Reproduce the lines below exactly. Skip images.

(Records drawn from a dataset)

━━━━━━━━

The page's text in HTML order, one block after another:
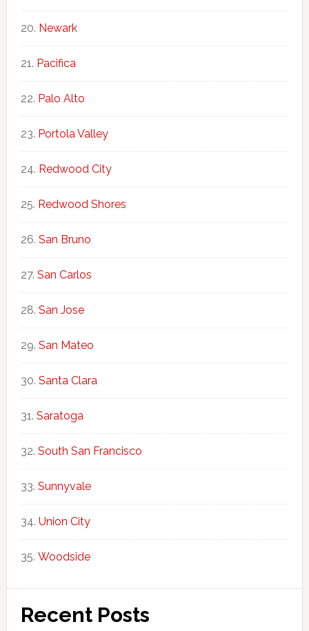
Newark
Pacifica
Palo Alto
Portola Valley
Redwood City
Redwood Shores
San Bruno
San Carlos
San Jose
San Mateo
Santa Clara
Saratoga
South San Francisco
Sunnyvale
Union City
Woodside
Recent Posts
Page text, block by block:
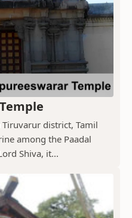
district, Tamil
among the Paadal
Shiva, it...
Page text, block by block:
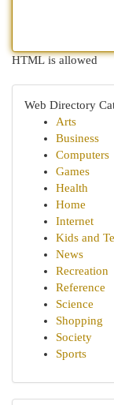
HTML is allowed
Web Directory
Arts
Business
Computers
Games
Health
Home
Internet
Kids and
News
Recreation
Reference
Science
Shopping
Society
Sports
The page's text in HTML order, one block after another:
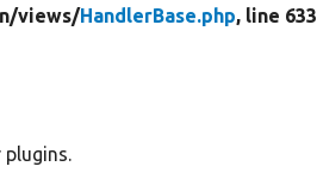
views/HandlerBase.php, line 633
plugins.
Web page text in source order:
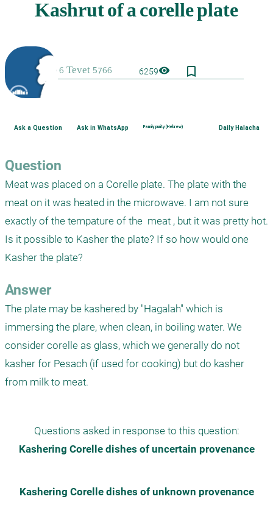
6259visibility bookmark_border
Ask a Question Ask in WhatsApp Family purity (Hebrew) Daily Halacha
Question
Meat was placed on a Corelle plate. The plate with the
meat on it was heated in the microwave. I am not sure
exactly of the tempature of the  meat , but it was pretty hot.
Is it possible to Kasher the plate? If so how would one
Kasher the plate?
Answer
The plate may be kashered by "Hagalah" which is
immersing the plare, when clean, in boiling water. We
consider corelle as glass, which we generally do not
kasher for Pesach (if used for cooking) but do kasher
from milk to meat.
Questions asked in response to this question:
Kashering Corelle dishes of uncertain provenance
Kashering Corelle dishes of unknown provenance
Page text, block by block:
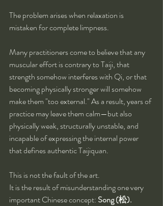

━━━━━━━━

• OUTPUT:
The page's text in HTML order, one block after another:
Newark
Pacifica
Palo Alto
Portola Valley
Redwood City
Redwood Shores
San Bruno
San Carlos
San Jose
San Mateo
Santa Clara
Saratoga
South San Francisco
Sunnyvale
Union City
Woodside
Recent Posts
Page text, block by block:
district, Tamil
among the Paadal
Shiva, it...
Page text, block by block:
HTML is allowed
Web Directory
Arts
Business
Computers
Games
Health
Home
Internet
Kids and
News
Recreation
Reference
Science
Shopping
Society
Sports
The page's text in HTML order, one block after another:
views/HandlerBase.php, line 633
plugins.
Web page text in source order:
6259visibility bookmark_border
Ask a Question Ask in WhatsApp Family purity (Hebrew) Daily Halacha
Question
Meat was placed on a Corelle plate. The plate with the
meat on it was heated in the microwave. I am not sure
exactly of the tempature of the  meat , but it was pretty hot.
Is it possible to Kasher the plate? If so how would one
Kasher the plate?
Answer
The plate may be kashered by "Hagalah" which is
immersing the plare, when clean, in boiling water. We
consider corelle as glass, which we generally do not
kasher for Pesach (if used for cooking) but do kasher
from milk to meat.
Questions asked in response to this question:
Kashering Corelle dishes of uncertain provenance
Kashering Corelle dishes of unknown provenance
Page text, block by block:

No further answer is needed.